Machine Learning and Knowledge Extraction
Code
9229
Academic unit
Faculdade de Ciências e Tecnologia
Department
Departamento de Informática
Credits
6.0
Teacher in charge
Nuno Miguel Cavalheiro Marques, Pedro Manuel Corrêa Calvente Barahona
Weekly hours
2
Teaching language
Português
Objectives
Covered research subjects include neural networks, namely (ubi)SOMs and deep learning; knowledge mining from text, multilingual access to information, detection of relevant parts in text and its applications, clustering and classification of documents, pattern recognition in text.
Real world applications of those methods will be of primary concern, with emphasis on those covering the research carried out in the UNL. Ongoing application of these methods in Industry will be discussed.
Prerequisites
Pre-requirements (specify knowledge, not courses) are knowledge on: Machine Learning, Data and Text Mining techniques; Statistical and Computational Methods for Data Management and Text Processing.
Introduction materials on this topics could be provided to interested students upon request.
Subject matter
A. Neural Networks
- Different types of Neural Networks: MLPs and SOMs
- Learning in Neural Networks
- Search based methods and their implications
- Neuro-Symbolic methods for improving learning in Neural Networks
- Deep Learning and Learning Optimization
- Learning in Self-Organizing Maps
B. Knowledge Extraction from Text and Time Series
- Pattern Extraction
- Document Classification by Language or Topic.
- Cause-effect relations from Time Series
- Modeling Complex Systems and Chaos.
C. Sense disambiguation and Machine Translation
- Word and Term Sense Disambiguation: Building Thesauri and Ontologies.
- Alignment; Extraction of translation equivalents.

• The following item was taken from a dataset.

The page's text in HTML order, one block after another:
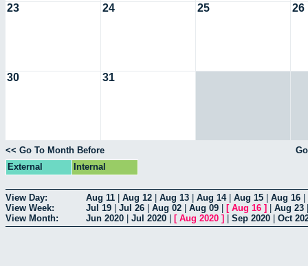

D. Applications in Text and Data Mining
- Applications of Neuro-Symbolic Neural Networks for Text and Data Mining (example applications in Finance and NLP/Syntactic Disambiguation). Word2Vec Auto-encoder.
- Machine Translation;
- Applications on Pattern Extraction and Text Classification.
E. Open Topics in Text and Data Mining.
Bibliography
Robert Dale, Hermann Moisl and Harold Sommers (eds.). 2000. "Handbook of Natural Language Processing”, Marcel Dekker, Inc., New York.
Simon Haykin (2008). Neural Networks: A Comprehensive Foundation (3rd Edition). Prentice Hall.
Christopher Manning and Hinrich Schütze. “Foundations of Statistical Natural Language Processing. MIT Press, 1999.
M. Nielsen. "Neural Networks and Deep Learning". http://neuralnetworksanddeeplearning.com/ . September 2017.
Survey of Text Mining. Clustering, Classification and Retrieval. Michael W. Berry, editor. Springer, 2008.
More specific articles overviewing the state of the art or supporting the presentation of each problem will be used.
Evaluation method
Students will be evaluated by means of:
a) Written test, where students must show their knowledge and understanding of the main concepts (50%);
b) An individual final project where students should show their mastering of state of the art techniques applied to a theoretical and/or practical problem of reasonable size, including final report, oral presentation and participation in course workshop (50%).